Top 5 Hours for Show Posts Points
----------------------------------------
23:00: 42.39 average points per post
12:00: 41.69 average points per post
22:00: 40.35 average points per post
00:00: 37.84 average points per post
18:00: 36.31 average points per post


## Conclusion

From our findings, we found that **Ask Posts** comments receive more **comments** than Show Posts.
- The Asks posts has an average number of 14 comments while Show posts averaging only 10.
- The highest chance of receiving comments is posting at 15:00, where there is an average of 38.59 comments per post.
- Referring back to the documentation of the data set, the hours are recorded in the Eastern Time US time zone, which is -5 UTC. In order for me to receive the highest number of comments possible, I need to create a post at 03.00 (time zone +7 UTC).

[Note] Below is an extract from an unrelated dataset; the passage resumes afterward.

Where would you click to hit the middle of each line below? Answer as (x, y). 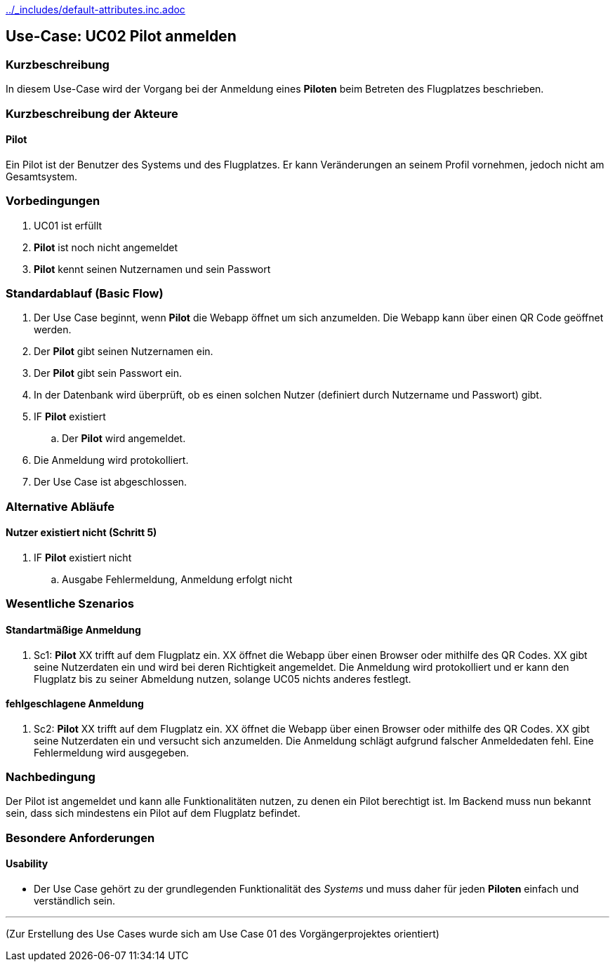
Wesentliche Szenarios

Additionally, we also compared the posts by the number of points and discovered that unlike the number of comments, the Show HN posts receive more **points** than Ask HN posts.
- The Show posts has an average of 27 points while the Ask posts only averaged 15 comments.
- The highest chance of receiving points is posting at 23.00, with an average of 42.39 points per post.
- I need to post at 11.00 in order to receice the highest number of points.